++++ Records supplied ++++
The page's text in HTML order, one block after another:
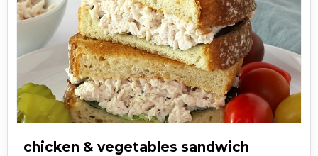
chicken & vegetables sandwich
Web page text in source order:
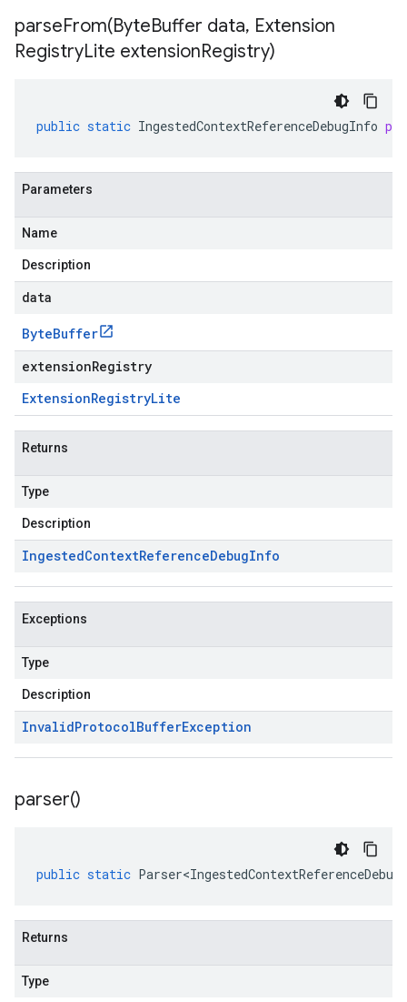
parseFrom(ByteBuffer data, Extension
RegistryLite extensionRegistry)
public static IngestedContextReferenceDebugInfo
Parameters
Name
Description
data
ByteBuffer
extensionRegistry
ExtensionRegistryLite
Returns
Type
Description
IngestedContextReferenceDebugInfo
Exceptions
Type
Description
InvalidProtocolBufferException
parser()
public static
Returns
Type
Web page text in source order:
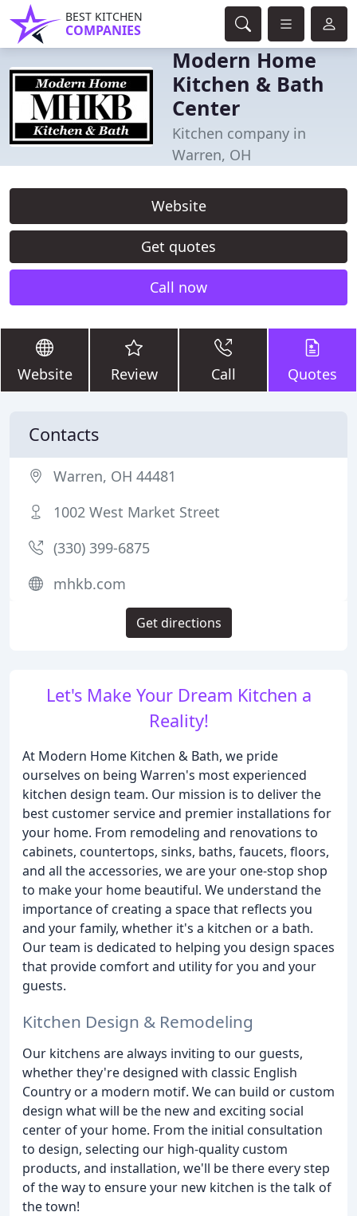
BEST KITCHEN
COMPANIES
Modern Home
Kitchen & Bath
Center
Kitchen company in
Warren, OH
Website
Get quotes
Call now
Website Review Call Quotes
Let's Make Your Dream Kitchen a
Reality!
At Modern Home Kitchen & Bath, we pride
ourselves on being Warren's most experienced
kitchen design team. Our mission is to deliver the
best customer service and premier installations for
your home. From remodeling and renovations to
cabinets, countertops, sinks, baths, faucets, floors,
and all the accessories, we are your one-stop shop
to make your home beautiful. We understand the
importance of creating a space that reflects you
and your family, whether it's a kitchen or a bath.
Our team is dedicated to helping you design spaces
that provide comfort and utility for you and your
guests.
Kitchen Design & Remodeling
Our kitchens are always inviting to our guests,
whether they're designed with classic English
Country or a modern motif. We can build or custom
design what will be the new and exciting social
center of your home. From the initial consultation
to design, selecting our high-quality custom
products, and installation, we'll be there every step
of the way to ensure your new kitchen is the talk of
the town!
Contacts
Warren, OH 44481
1002 West Market Street
(330) 399-6875
mhkb.com
Get directions
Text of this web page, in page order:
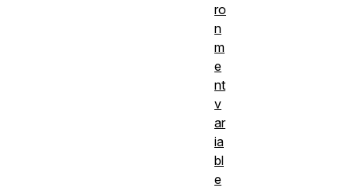
ro
n
m
e
nt
v
ar
ia
bl
e
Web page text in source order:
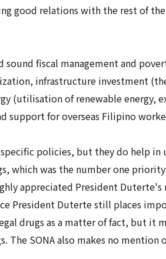
good relations with the rest of
fiscal management and
infrastructure investment
(utilisation of renewable energy,
support for overseas Filipino
specific policies, but they do help
which was the number one
appreciated President Duterte's
President Duterte still places
drugs as a matter of fact, but it
SONA also makes no
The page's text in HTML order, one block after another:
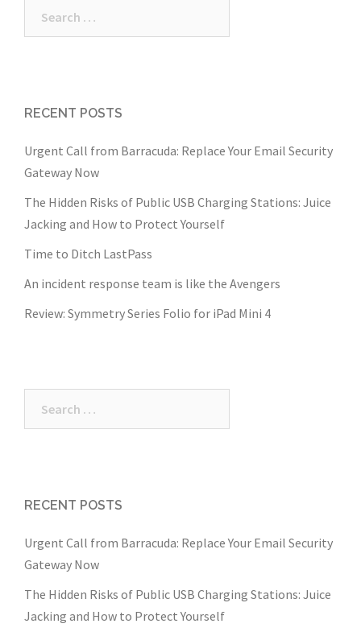
RECENT POSTS
Urgent Call from Barracuda: Replace Your Email Security
Gateway Now
The Hidden Risks of Public USB Charging Stations: Juice
Jacking and How to Protect Yourself
Time to Ditch LastPass
An incident response team is like the Avengers
Review: Symmetry Series Folio for iPad Mini 4
RECENT POSTS
Urgent Call from Barracuda: Replace Your Email Security
Gateway Now
The Hidden Risks of Public USB Charging Stations: Juice
Jacking and How to Protect Yourself
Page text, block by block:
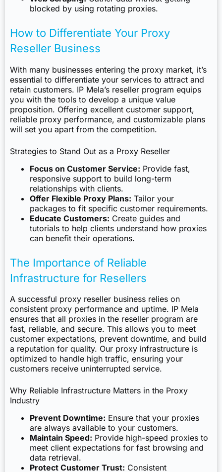
blocked by using rotating proxies.
How to Differentiate Your Proxy
Reseller Business
With many businesses entering the proxy market, it’s
essential to differentiate your services to attract and
retain customers. IP Mela’s reseller program equips
you with the tools to develop a unique value
proposition. Offering excellent customer support,
reliable proxy performance, and customizable plans
will set you apart from the competition.
Strategies to Stand Out as a Proxy Reseller
Focus on Customer Service: Provide fast,
responsive support to build long-term
relationships with clients.
Offer Flexible Proxy Plans: Tailor your
packages to fit specific customer requirements.
Educate Customers: Create guides and
tutorials to help clients understand how proxies
can benefit their operations.
The Importance of Reliable
Infrastructure for Resellers
A successful proxy reseller business relies on
consistent proxy performance and uptime. IP Mela
ensures that all proxies in the reseller program are
fast, reliable, and secure. This allows you to meet
customer expectations, prevent downtime, and build
a reputation for quality. Our proxy infrastructure is
optimized to handle high traffic, ensuring your
customers receive uninterrupted service.
Why Reliable Infrastructure Matters in the Proxy
Industry
Prevent Downtime: Ensure that your proxies
are always available to your customers.
Maintain Speed: Provide high-speed proxies to
meet client expectations for fast browsing and
data retrieval.
Protect Customer Trust: Consistent
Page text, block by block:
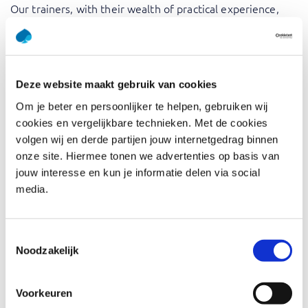
Deze website maakt gebruik van cookies
Om je beter en persoonlijker te helpen, gebruiken wij
cookies en vergelijkbare technieken. Met de cookies
volgen wij en derde partijen jouw internetgedrag binnen
onze site. Hiermee tonen we advertenties op basis van
jouw interesse en kun je informatie delen via social
media.
Noodzakelijk
Voorkeuren
Our trainers, with their wealth of practical experience,
bring theoretical concepts to life, offering insights that
are grounded in real-world scenarios. By participating in
the ‘Professional Scrum Product Owner – Advanced PSPO
Product Owner, amplifying your capacity to deliver value
and collaborate effectively with stakeholders.
Who should attend Professional
Scrum Product Owner –
Advanced PSPO II
and learn advanced techniques to maximize your
Scrum Masters: Enhance your understanding of the
Product Owner role and learn how to support them
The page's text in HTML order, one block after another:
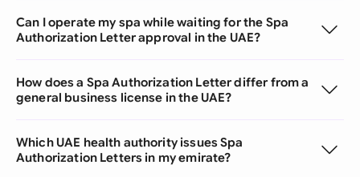
Can I operate my spa while waiting for the Spa
Authorization Letter approval in the UAE?
How does a Spa Authorization Letter differ from a
general business license in the UAE?
Which UAE health authority issues Spa
Authorization Letters in my emirate?
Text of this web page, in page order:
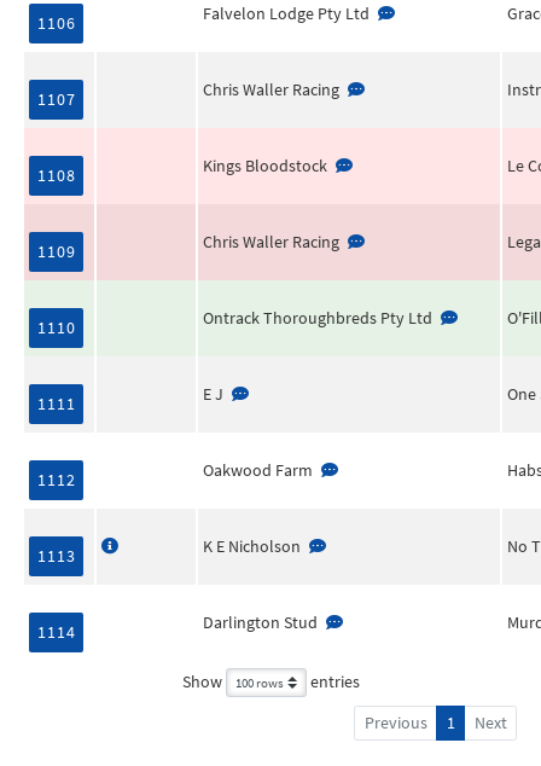
1106 Falvelon Lodge Pty Ltd
1107 Chris Waller Racing
1108 Kings Bloodstock Le
1109 Chris Waller Racing
1110 Ontrack Thoroughbreds Pty Ltd
1111 E J One
1112 Oakwood Farm
1113 K E Nicholson No
1114 Darlington Stud
Show
entries
Previous
1 Next
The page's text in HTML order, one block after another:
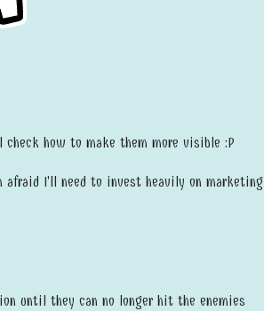
how to make them more visible :P
I'll need to invest heavily on marketing
until they can no longer hit the enemies
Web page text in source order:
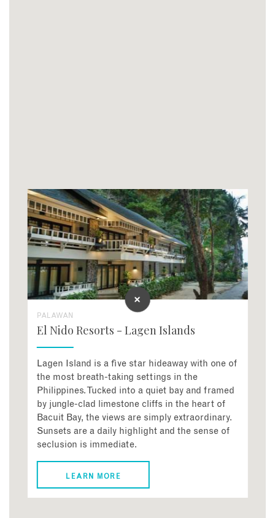
PALAWAN
El Nido Resorts - Lagen Islands
Lagen Island is a five star hideaway with one of
the most breath-taking settings in the
Philippines. Tucked into a quiet bay and framed
by jungle-clad limestone cliffs in the heart of
Bacuit Bay, the views are simply extraordinary.
Sunsets are a daily highlight and the sense of
seclusion is immediate.
LEARN MORE
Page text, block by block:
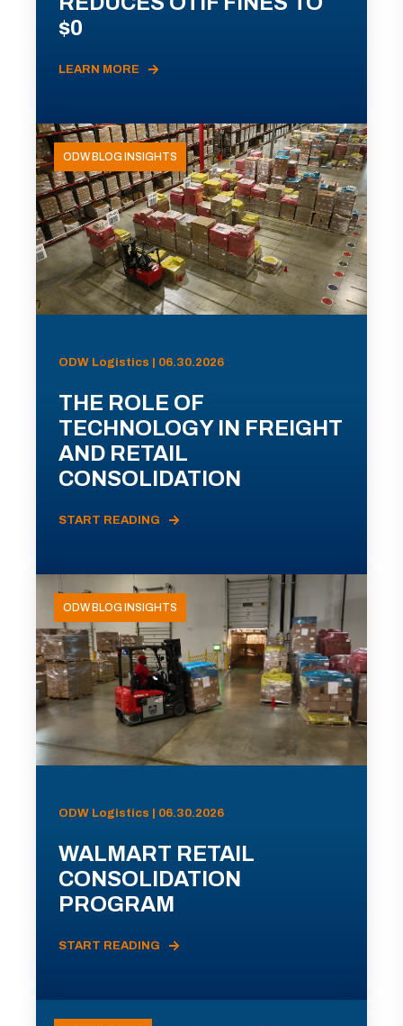
$0
LEARN MORE
ODW BLOG INSIGHTS
ODW Logistics | 06.30.2026
THE ROLE OF
TECHNOLOGY IN FREIGHT
AND RETAIL
CONSOLIDATION
START READING
ODW BLOG INSIGHTS
ODW Logistics | 06.30.2026
WALMART RETAIL
CONSOLIDATION
PROGRAM
START READING
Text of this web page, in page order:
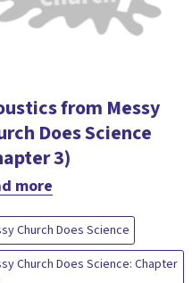
from Messy
Does Science
3)
more
Church Does Science
Church Does Science: Chapter
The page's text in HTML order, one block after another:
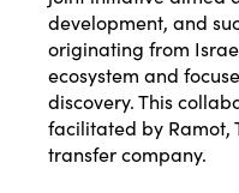
development, and
originating from
ecosystem and
discovery. This
facilitated by Ramot,
transfer company.
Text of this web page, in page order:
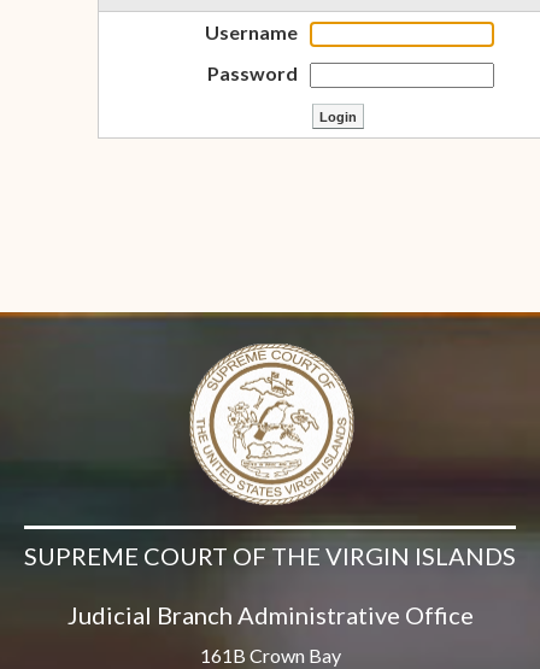
Username
Password
SUPREME COURT OF THE VIRGIN ISLANDS
Judicial Branch Administrative Office
161B Crown Bay
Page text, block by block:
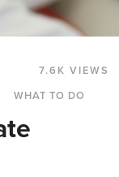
++++
• **Task**
The answer consists of the lines from the one holding "Product Owner role" to the end of the records, inclusive, restated exactly and without pictures.

• **Exercise solution**
Product Owner role and learn how to support them
The page's text in HTML order, one block after another:
Can I operate my spa while waiting for the Spa
Authorization Letter approval in the UAE?
How does a Spa Authorization Letter differ from a
general business license in the UAE?
Which UAE health authority issues Spa
Authorization Letters in my emirate?
Text of this web page, in page order:
1106 Falvelon Lodge Pty Ltd
1107 Chris Waller Racing
1108 Kings Bloodstock Le
1109 Chris Waller Racing
1110 Ontrack Thoroughbreds Pty Ltd
1111 E J One
1112 Oakwood Farm
1113 K E Nicholson No
1114 Darlington Stud
Show
entries
Previous
1 Next
The page's text in HTML order, one block after another:
how to make them more visible :P
I'll need to invest heavily on marketing
until they can no longer hit the enemies
Web page text in source order:
PALAWAN
El Nido Resorts - Lagen Islands
Lagen Island is a five star hideaway with one of
the most breath-taking settings in the
Philippines. Tucked into a quiet bay and framed
by jungle-clad limestone cliffs in the heart of
Bacuit Bay, the views are simply extraordinary.
Sunsets are a daily highlight and the sense of
seclusion is immediate.
LEARN MORE
Page text, block by block:
$0
LEARN MORE
ODW BLOG INSIGHTS
ODW Logistics | 06.30.2026
THE ROLE OF
TECHNOLOGY IN FREIGHT
AND RETAIL
CONSOLIDATION
START READING
ODW BLOG INSIGHTS
ODW Logistics | 06.30.2026
WALMART RETAIL
CONSOLIDATION
PROGRAM
START READING
Text of this web page, in page order:
from Messy
Does Science
3)
more
Church Does Science
Church Does Science: Chapter
The page's text in HTML order, one block after another:
development, and
originating from
ecosystem and
discovery. This
facilitated by Ramot,
transfer company.
Text of this web page, in page order:
Username
Password
SUPREME COURT OF THE VIRGIN ISLANDS
Judicial Branch Administrative Office
161B Crown Bay
Page text, block by block:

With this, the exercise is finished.